# What do you do? Pls Comment



## Ms.Missy (Jul 27, 2009)

This question is for everyone who has made a business out of soap making:

Do you use the soap making recipes you find on supplier sites or any other site and make the soap and then sell it

or do you come up with your own mixture/recipe?

I was wondering because I'm vary new to all this and I figured I could use the recipes I find, give it a new name and slap my own lable on it or is that like stealing?( I don't wanna steal anything, but if I make a soap recipe I found on a website could I sell it as my own, just with a different name?)

or I figure I could find a recipe and tweek it a little and then sell it

Pls comment...Thank You


----------



## dagmar88 (Jul 27, 2009)

Welcome!

First of all Missy, you don't sell ANY kind of soap, it may be M&P, CP, HP, handmilled/rebatched untill you know what you are doing! 
You are inexperienced, learn the craft first before you even think of selling. It will take loads of time for you to totally get to know the product, come up with your own recipes and be able to give your costumers good advise.
There is way more to is then just taking a recipe and slapping a label on.
Soapmaking is in no way a quick way to earn money. Think of insurance, taxes etc.

Don't want to sound mean or discourage you in making soap, but it's just the way it is. Please start doing research, research and then some more research and post all the questions you have.

People usually start with standard recipes or the ones they've read on forums like this, and tweek it but by bit untill they can eventually call it their own.

Good luck,

Dagmar


----------



## Ms.Missy (Jul 27, 2009)

THX for the advice ...I will do all the research I can


----------



## dagmar88 (Jul 27, 2009)

Hope you'll like it around here!


----------



## Deda (Jul 27, 2009)

I've developed my own recipes.  They took me years to get 'just right'.

As far as making a recipe (your own or one you got somewhere else) slapping a label on it and selling it.   That wouldn't be the smartest thing to do.  

Test.Test.Test.Test.


----------



## carebear (Jul 27, 2009)

I started soaping with formulas gathered from here and there.  But over time they evolved to suit my needs, my image, and my budget.

I don't consider it stealing if someone puts it out there, but I do believe in giving credit where it is due.
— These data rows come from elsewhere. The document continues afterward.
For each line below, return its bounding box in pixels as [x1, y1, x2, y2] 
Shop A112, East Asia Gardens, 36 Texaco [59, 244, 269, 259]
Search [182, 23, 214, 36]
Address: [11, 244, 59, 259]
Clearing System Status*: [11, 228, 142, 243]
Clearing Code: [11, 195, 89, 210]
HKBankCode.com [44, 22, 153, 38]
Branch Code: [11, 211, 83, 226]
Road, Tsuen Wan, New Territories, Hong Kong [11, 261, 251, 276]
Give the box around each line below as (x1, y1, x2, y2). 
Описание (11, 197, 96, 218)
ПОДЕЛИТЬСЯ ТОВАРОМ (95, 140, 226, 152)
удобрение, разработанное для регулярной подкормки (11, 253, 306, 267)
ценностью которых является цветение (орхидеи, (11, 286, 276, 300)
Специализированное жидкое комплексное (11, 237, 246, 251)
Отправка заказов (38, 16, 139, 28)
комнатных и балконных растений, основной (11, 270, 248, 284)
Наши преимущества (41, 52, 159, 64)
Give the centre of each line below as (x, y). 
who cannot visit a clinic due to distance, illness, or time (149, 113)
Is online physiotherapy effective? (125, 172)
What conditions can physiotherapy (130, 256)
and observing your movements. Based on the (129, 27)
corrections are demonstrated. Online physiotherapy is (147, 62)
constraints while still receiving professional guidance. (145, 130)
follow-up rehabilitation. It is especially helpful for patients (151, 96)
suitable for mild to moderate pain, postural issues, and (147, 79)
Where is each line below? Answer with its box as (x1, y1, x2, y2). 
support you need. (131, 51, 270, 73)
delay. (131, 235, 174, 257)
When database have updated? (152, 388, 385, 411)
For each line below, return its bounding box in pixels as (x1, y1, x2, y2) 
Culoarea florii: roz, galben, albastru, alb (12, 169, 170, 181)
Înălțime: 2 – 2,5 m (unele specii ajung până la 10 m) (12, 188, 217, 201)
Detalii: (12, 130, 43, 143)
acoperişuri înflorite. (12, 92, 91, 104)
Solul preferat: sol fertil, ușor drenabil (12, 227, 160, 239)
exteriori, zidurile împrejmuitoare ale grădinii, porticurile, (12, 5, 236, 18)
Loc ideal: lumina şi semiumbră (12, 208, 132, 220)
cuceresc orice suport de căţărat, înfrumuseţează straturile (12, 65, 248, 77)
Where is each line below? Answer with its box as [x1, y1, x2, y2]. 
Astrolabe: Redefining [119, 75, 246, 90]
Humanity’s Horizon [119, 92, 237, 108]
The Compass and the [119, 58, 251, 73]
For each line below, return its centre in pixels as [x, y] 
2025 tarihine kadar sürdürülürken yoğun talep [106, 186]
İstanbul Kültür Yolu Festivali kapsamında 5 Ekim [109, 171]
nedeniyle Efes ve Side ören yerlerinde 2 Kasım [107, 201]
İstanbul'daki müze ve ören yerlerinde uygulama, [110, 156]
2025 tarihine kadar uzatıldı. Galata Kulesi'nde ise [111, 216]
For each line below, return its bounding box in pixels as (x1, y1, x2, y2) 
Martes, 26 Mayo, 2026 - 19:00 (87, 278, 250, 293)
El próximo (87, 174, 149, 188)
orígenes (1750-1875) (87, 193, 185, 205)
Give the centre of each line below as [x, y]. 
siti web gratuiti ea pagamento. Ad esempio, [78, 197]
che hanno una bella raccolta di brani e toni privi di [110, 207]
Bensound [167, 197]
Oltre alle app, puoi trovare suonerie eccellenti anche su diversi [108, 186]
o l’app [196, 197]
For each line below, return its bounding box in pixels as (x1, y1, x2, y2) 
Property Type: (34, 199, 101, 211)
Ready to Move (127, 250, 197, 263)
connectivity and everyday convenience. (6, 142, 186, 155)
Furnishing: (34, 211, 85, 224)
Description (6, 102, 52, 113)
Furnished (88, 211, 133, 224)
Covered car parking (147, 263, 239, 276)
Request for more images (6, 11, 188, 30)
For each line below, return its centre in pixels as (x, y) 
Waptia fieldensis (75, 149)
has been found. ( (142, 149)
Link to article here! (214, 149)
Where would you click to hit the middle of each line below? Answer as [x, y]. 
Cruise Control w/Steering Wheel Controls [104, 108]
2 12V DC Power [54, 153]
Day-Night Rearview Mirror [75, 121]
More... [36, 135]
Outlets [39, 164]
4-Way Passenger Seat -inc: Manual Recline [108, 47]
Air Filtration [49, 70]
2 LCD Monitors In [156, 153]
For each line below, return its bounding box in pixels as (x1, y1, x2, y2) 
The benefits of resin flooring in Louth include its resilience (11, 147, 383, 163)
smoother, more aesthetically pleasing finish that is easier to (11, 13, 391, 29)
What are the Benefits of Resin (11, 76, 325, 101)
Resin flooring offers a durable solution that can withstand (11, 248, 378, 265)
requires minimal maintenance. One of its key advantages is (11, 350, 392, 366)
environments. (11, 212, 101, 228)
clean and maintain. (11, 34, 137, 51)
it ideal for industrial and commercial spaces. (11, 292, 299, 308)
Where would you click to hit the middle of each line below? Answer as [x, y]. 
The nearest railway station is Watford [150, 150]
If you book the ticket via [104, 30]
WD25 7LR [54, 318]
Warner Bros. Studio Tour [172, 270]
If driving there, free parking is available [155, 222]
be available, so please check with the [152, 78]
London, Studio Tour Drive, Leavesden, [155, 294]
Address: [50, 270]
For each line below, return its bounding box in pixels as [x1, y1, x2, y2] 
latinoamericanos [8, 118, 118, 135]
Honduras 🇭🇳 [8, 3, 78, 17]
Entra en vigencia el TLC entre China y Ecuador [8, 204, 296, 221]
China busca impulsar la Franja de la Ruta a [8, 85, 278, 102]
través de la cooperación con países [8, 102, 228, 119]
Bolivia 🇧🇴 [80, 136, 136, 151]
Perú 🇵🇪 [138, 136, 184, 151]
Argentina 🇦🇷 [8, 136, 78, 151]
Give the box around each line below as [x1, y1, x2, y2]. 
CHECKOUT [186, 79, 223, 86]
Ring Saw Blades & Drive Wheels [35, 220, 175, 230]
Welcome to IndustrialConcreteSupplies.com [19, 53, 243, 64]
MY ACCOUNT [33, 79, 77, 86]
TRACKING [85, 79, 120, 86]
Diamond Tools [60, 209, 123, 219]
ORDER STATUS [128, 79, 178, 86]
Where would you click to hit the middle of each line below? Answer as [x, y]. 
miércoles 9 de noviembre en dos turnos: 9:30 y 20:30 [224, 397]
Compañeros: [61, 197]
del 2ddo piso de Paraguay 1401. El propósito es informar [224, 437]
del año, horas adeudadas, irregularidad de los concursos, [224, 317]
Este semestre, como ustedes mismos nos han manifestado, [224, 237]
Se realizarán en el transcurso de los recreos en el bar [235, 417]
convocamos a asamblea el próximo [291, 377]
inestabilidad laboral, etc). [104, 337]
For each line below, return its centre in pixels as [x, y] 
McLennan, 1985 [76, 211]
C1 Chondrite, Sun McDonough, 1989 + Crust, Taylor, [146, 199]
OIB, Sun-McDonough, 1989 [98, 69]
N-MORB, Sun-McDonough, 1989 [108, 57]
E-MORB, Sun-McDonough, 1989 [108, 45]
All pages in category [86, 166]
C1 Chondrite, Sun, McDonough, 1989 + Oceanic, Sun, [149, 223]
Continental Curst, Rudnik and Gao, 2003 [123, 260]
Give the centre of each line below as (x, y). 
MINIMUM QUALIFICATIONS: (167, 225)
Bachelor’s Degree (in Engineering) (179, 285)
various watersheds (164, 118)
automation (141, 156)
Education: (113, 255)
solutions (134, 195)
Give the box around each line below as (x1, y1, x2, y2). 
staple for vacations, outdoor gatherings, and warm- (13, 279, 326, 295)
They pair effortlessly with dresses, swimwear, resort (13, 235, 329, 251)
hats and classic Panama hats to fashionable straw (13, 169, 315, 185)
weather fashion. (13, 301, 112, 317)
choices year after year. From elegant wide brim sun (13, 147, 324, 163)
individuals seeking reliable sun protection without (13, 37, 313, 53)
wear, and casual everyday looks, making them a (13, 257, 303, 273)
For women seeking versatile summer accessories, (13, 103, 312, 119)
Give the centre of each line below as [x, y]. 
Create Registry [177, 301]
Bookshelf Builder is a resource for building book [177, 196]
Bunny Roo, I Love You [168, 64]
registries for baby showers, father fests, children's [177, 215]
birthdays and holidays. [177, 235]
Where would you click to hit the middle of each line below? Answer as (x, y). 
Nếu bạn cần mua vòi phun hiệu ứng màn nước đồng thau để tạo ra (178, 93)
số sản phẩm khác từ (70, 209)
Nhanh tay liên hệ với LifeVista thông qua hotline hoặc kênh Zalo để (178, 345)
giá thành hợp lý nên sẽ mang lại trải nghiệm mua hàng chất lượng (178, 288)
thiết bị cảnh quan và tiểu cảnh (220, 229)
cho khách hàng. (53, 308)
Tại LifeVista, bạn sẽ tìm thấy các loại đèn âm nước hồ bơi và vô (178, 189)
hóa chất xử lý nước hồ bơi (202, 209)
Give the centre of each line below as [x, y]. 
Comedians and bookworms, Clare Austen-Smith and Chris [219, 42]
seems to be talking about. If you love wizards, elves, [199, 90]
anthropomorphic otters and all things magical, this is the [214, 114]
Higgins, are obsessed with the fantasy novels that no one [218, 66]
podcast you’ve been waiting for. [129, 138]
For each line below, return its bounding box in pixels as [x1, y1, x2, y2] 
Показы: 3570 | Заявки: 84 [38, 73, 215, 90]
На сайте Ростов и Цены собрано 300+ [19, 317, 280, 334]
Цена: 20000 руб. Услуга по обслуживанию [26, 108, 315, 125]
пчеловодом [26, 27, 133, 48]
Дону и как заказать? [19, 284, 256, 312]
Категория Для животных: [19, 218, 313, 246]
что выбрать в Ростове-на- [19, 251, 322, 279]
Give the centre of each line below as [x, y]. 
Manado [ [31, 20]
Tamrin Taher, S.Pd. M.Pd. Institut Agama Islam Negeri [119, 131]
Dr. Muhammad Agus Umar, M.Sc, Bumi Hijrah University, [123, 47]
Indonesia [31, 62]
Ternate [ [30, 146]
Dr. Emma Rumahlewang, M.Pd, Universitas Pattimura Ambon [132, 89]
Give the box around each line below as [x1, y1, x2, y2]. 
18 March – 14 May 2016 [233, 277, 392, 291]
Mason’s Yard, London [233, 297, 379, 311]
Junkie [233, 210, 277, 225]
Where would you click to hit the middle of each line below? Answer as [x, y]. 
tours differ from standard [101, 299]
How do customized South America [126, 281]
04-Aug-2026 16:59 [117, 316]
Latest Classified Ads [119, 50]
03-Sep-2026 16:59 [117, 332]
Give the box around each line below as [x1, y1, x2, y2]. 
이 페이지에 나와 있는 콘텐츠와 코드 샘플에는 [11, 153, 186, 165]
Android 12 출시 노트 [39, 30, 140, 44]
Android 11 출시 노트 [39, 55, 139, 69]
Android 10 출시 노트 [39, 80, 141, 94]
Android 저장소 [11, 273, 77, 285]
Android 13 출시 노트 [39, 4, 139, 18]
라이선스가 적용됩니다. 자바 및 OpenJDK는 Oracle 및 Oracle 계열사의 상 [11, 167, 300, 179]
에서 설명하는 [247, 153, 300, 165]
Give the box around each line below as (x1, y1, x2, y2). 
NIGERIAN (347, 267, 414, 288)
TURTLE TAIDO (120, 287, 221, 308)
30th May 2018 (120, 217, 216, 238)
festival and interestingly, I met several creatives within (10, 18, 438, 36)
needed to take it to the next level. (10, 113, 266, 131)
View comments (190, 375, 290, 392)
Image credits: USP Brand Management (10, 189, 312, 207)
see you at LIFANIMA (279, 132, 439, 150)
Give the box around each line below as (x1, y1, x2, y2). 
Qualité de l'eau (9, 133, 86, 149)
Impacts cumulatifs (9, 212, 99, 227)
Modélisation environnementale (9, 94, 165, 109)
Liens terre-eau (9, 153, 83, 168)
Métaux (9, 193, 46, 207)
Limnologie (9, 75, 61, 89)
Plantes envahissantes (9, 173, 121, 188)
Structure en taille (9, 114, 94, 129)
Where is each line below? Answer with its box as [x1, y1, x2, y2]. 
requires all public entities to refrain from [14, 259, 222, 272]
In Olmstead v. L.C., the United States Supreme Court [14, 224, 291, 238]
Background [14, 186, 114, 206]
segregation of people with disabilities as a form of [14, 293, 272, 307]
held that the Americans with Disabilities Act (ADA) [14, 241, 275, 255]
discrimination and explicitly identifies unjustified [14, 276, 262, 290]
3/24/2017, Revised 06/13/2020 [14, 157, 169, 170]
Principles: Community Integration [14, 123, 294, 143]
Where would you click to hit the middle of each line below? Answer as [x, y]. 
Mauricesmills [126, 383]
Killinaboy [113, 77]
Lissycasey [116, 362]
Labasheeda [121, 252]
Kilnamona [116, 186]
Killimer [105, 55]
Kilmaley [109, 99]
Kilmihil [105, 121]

And yea, "over time" is a key thing.  You need time to get to know your ingredients, to be able to make a consistent and good product, and to know how your products will perform in a customer's home and how stable it is.  You don't want it going bad...

If it was fast and simple there'd be no need for forums


----------



## Mandarin (Jul 27, 2009)

I only do my own recipes be it soap, lotion, or whatever.  However, I agree that if the info is put out in public, then it is ripe for the picking.  My issue is when a person uses a recipe and claims it is their own.  THAT is stealing.


----------



## Deda (Jul 27, 2009)

I really don't see the point in using anyone else's recipe.  I mean, to test and tinker, ok.  But isn't developing your own formulas, successes and failures, like 50% of the fun?


----------



## Vinca Leaf (Jul 27, 2009)

What carebear said.

And, you *can* use someone else's recipe...they put it out to share, but I'd say use it as a starting point.  That person knew the recipe worked, and gave it to you.  Now, you tinker and see if you can create something uniquely your own.


----------



## Ms.Missy (Jul 27, 2009)

Thank You all!!

I have a lot of research to do, but thankfully I like to read 

what do you all do with your soap from the kits or that you've made that are good?...give as gifts or garage sale?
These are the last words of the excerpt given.